_Prompt:_ Among the entries below, the lines from the one with "Damien [36, 368]" up to and including the one with "The goal is to convert [22, 222, 158, 243]" are to be restated exactly, without pictures.

_Data records:_
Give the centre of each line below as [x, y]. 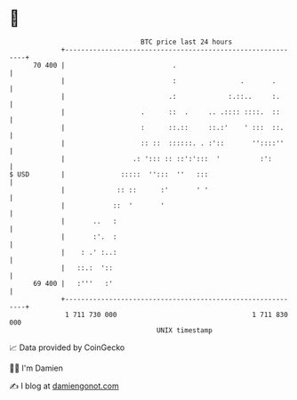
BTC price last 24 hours [187, 42]
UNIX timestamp [185, 330]
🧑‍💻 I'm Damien [36, 368]
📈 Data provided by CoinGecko [67, 347]
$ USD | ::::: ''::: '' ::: [109, 174]
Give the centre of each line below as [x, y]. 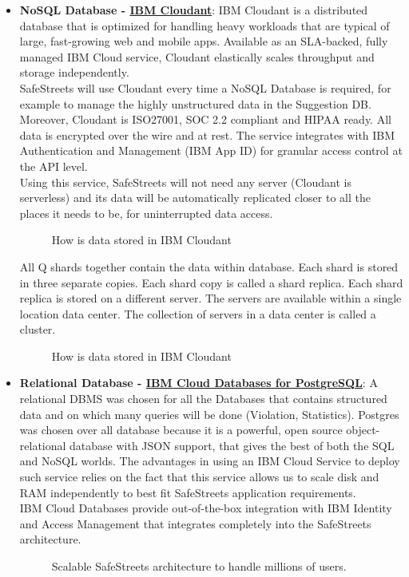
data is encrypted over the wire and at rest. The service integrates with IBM [207, 134]
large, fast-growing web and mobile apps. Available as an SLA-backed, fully [204, 41]
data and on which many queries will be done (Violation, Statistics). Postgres [209, 414]
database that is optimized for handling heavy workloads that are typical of [204, 25]
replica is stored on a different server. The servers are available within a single [210, 298]
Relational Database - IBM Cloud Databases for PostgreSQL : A [199, 383]
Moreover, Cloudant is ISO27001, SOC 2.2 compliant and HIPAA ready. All [205, 119]
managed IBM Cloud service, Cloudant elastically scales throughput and [197, 56]
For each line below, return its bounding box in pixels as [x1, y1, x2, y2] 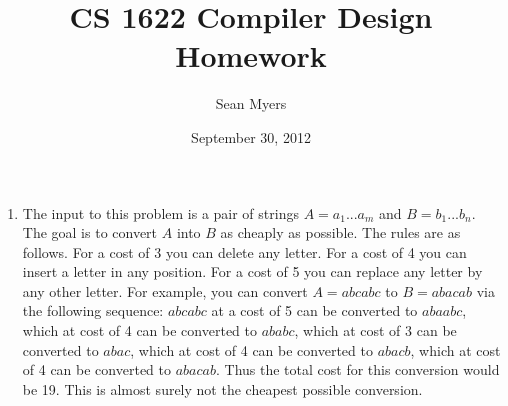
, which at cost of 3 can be [294, 320, 457, 341]
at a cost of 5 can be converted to [211, 300, 418, 321]
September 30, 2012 [191, 126, 311, 147]
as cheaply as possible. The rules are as [220, 222, 461, 243]
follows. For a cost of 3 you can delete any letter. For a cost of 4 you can [22, 241, 467, 262]
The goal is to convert [22, 222, 158, 243]
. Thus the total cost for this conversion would [215, 359, 500, 380]
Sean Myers [215, 93, 287, 114]
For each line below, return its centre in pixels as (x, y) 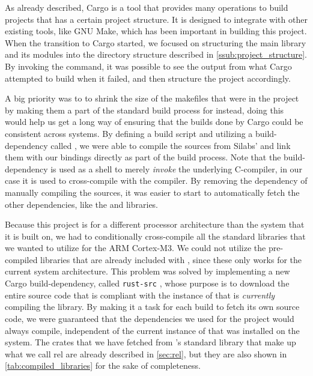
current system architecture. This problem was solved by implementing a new (147, 271)
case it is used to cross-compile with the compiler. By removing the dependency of (156, 180)
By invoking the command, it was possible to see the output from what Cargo (148, 66)
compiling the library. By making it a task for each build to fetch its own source (152, 307)
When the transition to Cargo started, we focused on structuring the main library (156, 42)
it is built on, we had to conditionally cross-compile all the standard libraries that (155, 236)
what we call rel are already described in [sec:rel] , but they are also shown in (146, 353)
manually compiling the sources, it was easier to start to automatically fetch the (152, 192)
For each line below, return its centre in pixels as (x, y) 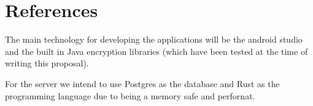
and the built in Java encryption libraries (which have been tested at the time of (156, 51)
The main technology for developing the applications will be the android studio (154, 39)
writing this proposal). (47, 63)
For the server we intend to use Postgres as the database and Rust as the (142, 83)
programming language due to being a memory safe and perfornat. (130, 95)

_Solution:_
🧑‍💻 I'm Damien [36, 368]
📈 Data provided by CoinGecko [67, 347]
$ USD | ::::: ''::: '' ::: [109, 174]
Give the centre of each line below as [x, y]. 
data is encrypted over the wire and at rest. The service integrates with IBM [207, 134]
large, fast-growing web and mobile apps. Available as an SLA-backed, fully [204, 41]
data and on which many queries will be done (Violation, Statistics). Postgres [209, 414]
database that is optimized for handling heavy workloads that are typical of [204, 25]
replica is stored on a different server. The servers are available within a single [210, 298]
Relational Database - IBM Cloud Databases for PostgreSQL : A [199, 383]
Moreover, Cloudant is ISO27001, SOC 2.2 compliant and HIPAA ready. All [205, 119]
managed IBM Cloud service, Cloudant elastically scales throughput and [197, 56]
For each line below, return its bounding box in pixels as [x1, y1, x2, y2] 
, which at cost of 3 can be [294, 320, 457, 341]
at a cost of 5 can be converted to [211, 300, 418, 321]
September 30, 2012 [191, 126, 311, 147]
as cheaply as possible. The rules are as [220, 222, 461, 243]
follows. For a cost of 3 you can delete any letter. For a cost of 4 you can [22, 241, 467, 262]
The goal is to convert [22, 222, 158, 243]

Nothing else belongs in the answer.